About this exercise: Copy every line below precisely, leaving nothing out.

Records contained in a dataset
====

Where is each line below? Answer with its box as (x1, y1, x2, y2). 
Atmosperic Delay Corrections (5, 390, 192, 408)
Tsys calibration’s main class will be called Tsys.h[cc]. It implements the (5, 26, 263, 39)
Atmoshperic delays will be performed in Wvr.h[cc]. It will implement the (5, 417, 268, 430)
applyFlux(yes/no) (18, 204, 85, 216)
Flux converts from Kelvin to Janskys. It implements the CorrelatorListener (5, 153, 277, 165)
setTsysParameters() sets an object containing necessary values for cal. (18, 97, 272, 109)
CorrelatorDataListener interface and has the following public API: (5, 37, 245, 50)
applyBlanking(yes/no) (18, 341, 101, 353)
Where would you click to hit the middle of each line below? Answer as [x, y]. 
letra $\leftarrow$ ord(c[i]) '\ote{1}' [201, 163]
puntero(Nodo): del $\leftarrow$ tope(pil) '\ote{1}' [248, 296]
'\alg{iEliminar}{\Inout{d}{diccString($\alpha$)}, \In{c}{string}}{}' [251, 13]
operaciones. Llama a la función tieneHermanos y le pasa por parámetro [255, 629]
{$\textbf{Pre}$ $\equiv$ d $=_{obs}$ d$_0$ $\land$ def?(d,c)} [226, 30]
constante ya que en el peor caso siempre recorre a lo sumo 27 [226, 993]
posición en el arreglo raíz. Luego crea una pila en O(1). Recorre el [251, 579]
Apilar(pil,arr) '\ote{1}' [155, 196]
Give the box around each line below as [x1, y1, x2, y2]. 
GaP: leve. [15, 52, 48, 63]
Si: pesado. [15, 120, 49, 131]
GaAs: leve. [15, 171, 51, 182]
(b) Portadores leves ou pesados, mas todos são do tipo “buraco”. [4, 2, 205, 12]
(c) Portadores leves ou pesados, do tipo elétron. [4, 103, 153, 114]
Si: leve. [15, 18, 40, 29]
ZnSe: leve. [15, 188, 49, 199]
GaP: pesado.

====

Task solution:
Where is each line below? Answer with its box as (x1, y1, x2, y2). 
Atmosperic Delay Corrections (5, 390, 192, 408)
Tsys calibration’s main class will be called Tsys.h[cc]. It implements the (5, 26, 263, 39)
Atmoshperic delays will be performed in Wvr.h[cc]. It will implement the (5, 417, 268, 430)
applyFlux(yes/no) (18, 204, 85, 216)
Flux converts from Kelvin to Janskys. It implements the CorrelatorListener (5, 153, 277, 165)
setTsysParameters() sets an object containing necessary values for cal. (18, 97, 272, 109)
CorrelatorDataListener interface and has the following public API: (5, 37, 245, 50)
applyBlanking(yes/no) (18, 341, 101, 353)
Where would you click to hit the middle of each line below? Answer as [x, y]. 
letra $\leftarrow$ ord(c[i]) '\ote{1}' [201, 163]
puntero(Nodo): del $\leftarrow$ tope(pil) '\ote{1}' [248, 296]
'\alg{iEliminar}{\Inout{d}{diccString($\alpha$)}, \In{c}{string}}{}' [251, 13]
operaciones. Llama a la función tieneHermanos y le pasa por parámetro [255, 629]
{$\textbf{Pre}$ $\equiv$ d $=_{obs}$ d$_0$ $\land$ def?(d,c)} [226, 30]
constante ya que en el peor caso siempre recorre a lo sumo 27 [226, 993]
posición en el arreglo raíz. Luego crea una pila en O(1). Recorre el [251, 579]
Apilar(pil,arr) '\ote{1}' [155, 196]
Give the box around each line below as [x1, y1, x2, y2]. 
GaP: leve. [15, 52, 48, 63]
Si: pesado. [15, 120, 49, 131]
GaAs: leve. [15, 171, 51, 182]
(b) Portadores leves ou pesados, mas todos são do tipo “buraco”. [4, 2, 205, 12]
(c) Portadores leves ou pesados, do tipo elétron. [4, 103, 153, 114]
Si: leve. [15, 18, 40, 29]
ZnSe: leve. [15, 188, 49, 199]
GaP: pesado.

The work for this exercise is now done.